Дверь распахнулась, чуть не задев Джима. Он отскочил в сторону и увидел Шервуда — тот вошел и захлопнул дверь за собой. Высокий блондин моргал глазами в удивлении и тревоге. Джим обошел его сзади и стал вплотную к двери.
— За товаром пришел, Шервуд? А я тут за тебя уже договорился!
У Роджерса в карманах определенно есть что–нибудь для Шервуда. Не раздумывая, Джим толкнул юного торговца вперед, выскочил в коридор, захлопнул дверь и навалился на нее всем телом. Мимо шла Санди Мелтон, и он велел ей сбегать за охраной.
— Скажи, что я поймал Шервуда и Роджерса на сделке с наркотиками!
— Как, ты их выдаешь? — смутилась Санди. — Но ведь…
— Тут уж либо мне задницу поджарят, либо им. Чеши давай!
Она вернулась через минуту вместе с охранниками Элиссой Радовским и Айком Вамасом. Джим с трудом удерживал дверь, которую Шервуд пытался выломать.
— Скорее! Роджерс и Шервуд рассчитываются там внутри! Я их поймал!
Быстрее, пока Роджерс не запрятал товар!
Джим отпер дверь и распахнул ее, отступив в сторону. Шервуд вывалился наружу на четвереньках. Охранники ворвались в комнату. У Роджерса в руке был пустой пластиковый пакет — он определенно только что проглотил его содержимое. Такое можно было сотворить только в полнейшей панике, и Роджерсу это все равно не помогло. Охранники извлекли еще шесть мешочков из внутреннего кармана его белой куртки. А потом забрали его в травматологию промывать желудок, чтобы транквилизаторы, которых он наглотался, не убили его.

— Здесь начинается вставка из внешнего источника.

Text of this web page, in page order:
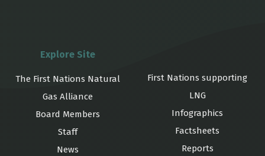
Explore Site
The First Nations Natural
Gas Alliance
Board Members
Staff
News
First Nations supporting
LNG
Infographics
Factsheets
Reports
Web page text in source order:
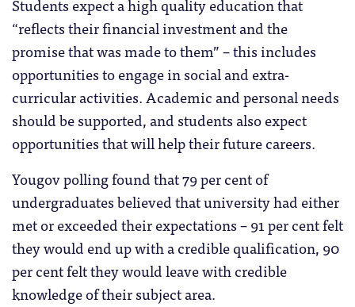
Students expect a high quality education that
“reflects their financial investment and the
promise that was made to them” – this includes
opportunities to engage in social and extra-
curricular activities. Academic and personal needs
should be supported, and students also expect
opportunities that will help their future careers.
Yougov polling found that 79 per cent of
undergraduates believed that university had either
met or exceeded their expectations – 91 per cent felt
they would end up with a credible qualification, 90
per cent felt they would leave with credible
knowledge of their subject area.
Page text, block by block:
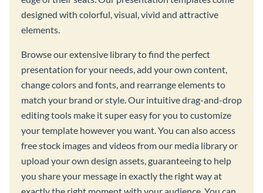
designed with colorful, visual, vivid and attractive
elements.
Browse our extensive library to find the perfect
presentation for your needs, add your own content,
change colors and fonts, and rearrange elements to
match your brand or style. Our intuitive drag-and-drop
editing tools make it super easy for you to customize
your template however you want. You can also access
free stock images and videos from our media library or
upload your own design assets, guaranteeing to help
you share your message in exactly the right way at
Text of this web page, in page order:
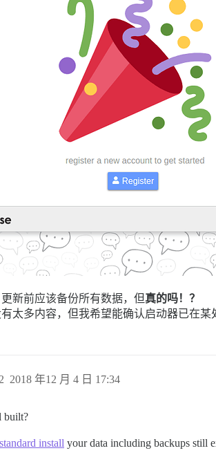
新前应该备份所有数据，但真的吗！？
太多内容，但我希望能确认启动器已在某
2018 年12 月 4 日 17:34
2
built?
standard install your data including backups still

Шервуд совершил большую ошибку, когда охранники уводили Роджерса. Он привстал с пола и ухватил Джима за мошонку. Не успев сжать кулак, он получил такой удар ребром ладони по лбу, что шея у него выгнулась назад и он завопил. Через несколько минут Шервуд в смирительной рубашке отправился вслед за Роджерсом.
Джим прислонился к стене, тряся головой и отдуваясь. Красное облако снова застлало его разум, и он двинул бы Шервуда ногой по ребрам, если бы Санди Мелтон не вцепилась в него, умоляя его успокоиться, Бога ради.

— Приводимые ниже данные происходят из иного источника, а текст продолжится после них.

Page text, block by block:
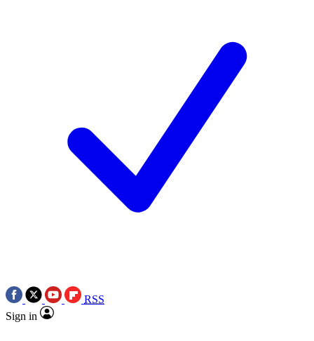
RSS
Sign in
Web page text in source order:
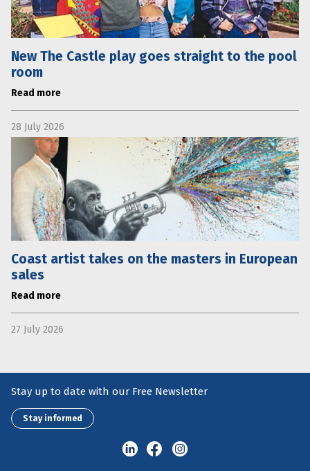
New The Castle play goes straight to the pool
room
Read more
28 July 2026
Coast artist takes on the masters in European
sales
Read more
27 July 2026
Stay up to date with our Free Newsletter
Stay informed

Явились доктора Порсена, Тархуна и Сцевола, проталкиваясь сквозь столпившихся вокруг больных и санитаров. Немалое время ушло у них на то, чтобы утихомирить и отправить восвояси всех, кроме Санди и Джима, а потом выслушать рассказ этих двоих. Закончив допрос, Порсена распорядился, чтобы Джима заперли в комнате.

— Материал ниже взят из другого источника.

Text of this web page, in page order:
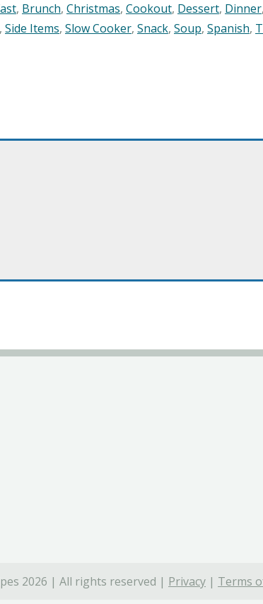
, Brunch, Christmas, Cookout, Dessert, Dinner,
, Side Items, Slow Cooker, Snack, Soup, Spanish,
2026 | All rights reserved | Privacy | Terms

— В основном для того, чтобы ты еще куда–нибудь не ввязался и остыл, — сказал он. — Я зайду к тебе, когда расхлебаю эту кашу. Не хочу, чтобы ты заварил еще и другую.
Психиатр, всегда невозмутимый, был сердит — это видно было по его лицу и голосу. Джим безропотно отправился к себе. То, что он довел даже доктора Порсену, глубоко огорчило его. Но в тот день Порсена, вопреки ожиданиям Джима, не вызвал его к себе в кабинет. Только опять прописал Джиму торазин, убедившись, что тот принял предыдущую дозу.
Транквилизатор не успокоил Джима. Джим приходил в бешенство, мучился раскаянием и снова бесился. Вместо того чтобы лечь спать после отбоя, он метался по комнате, холодея от горя и кипя от ярости.
ГЛАВА 26
Джим пришел к Порсене на индивидуальный сеанс. На стене в кабинете появилась новая бумага в рамке, исписанная большими затейливыми буквами. Со своего места Джим не мог ее прочитать, но полагал, что это последняя почетная грамота. У доктора по стенам больше дипломов и грамот, чем у голливудского магната в свите подлипал.
А в углу на верхней полке стоял новый бюст. Под ним, как и прежде, располагались белые, со слепыми глазами и пышными бородами изображения античных философов и две статуэтки: сидящий Будда и св. Франциск Ассизский. Джим, заинтересовавшись новым приобретением, встал и подошел посмотреть, пока Порсена дописывал что–то.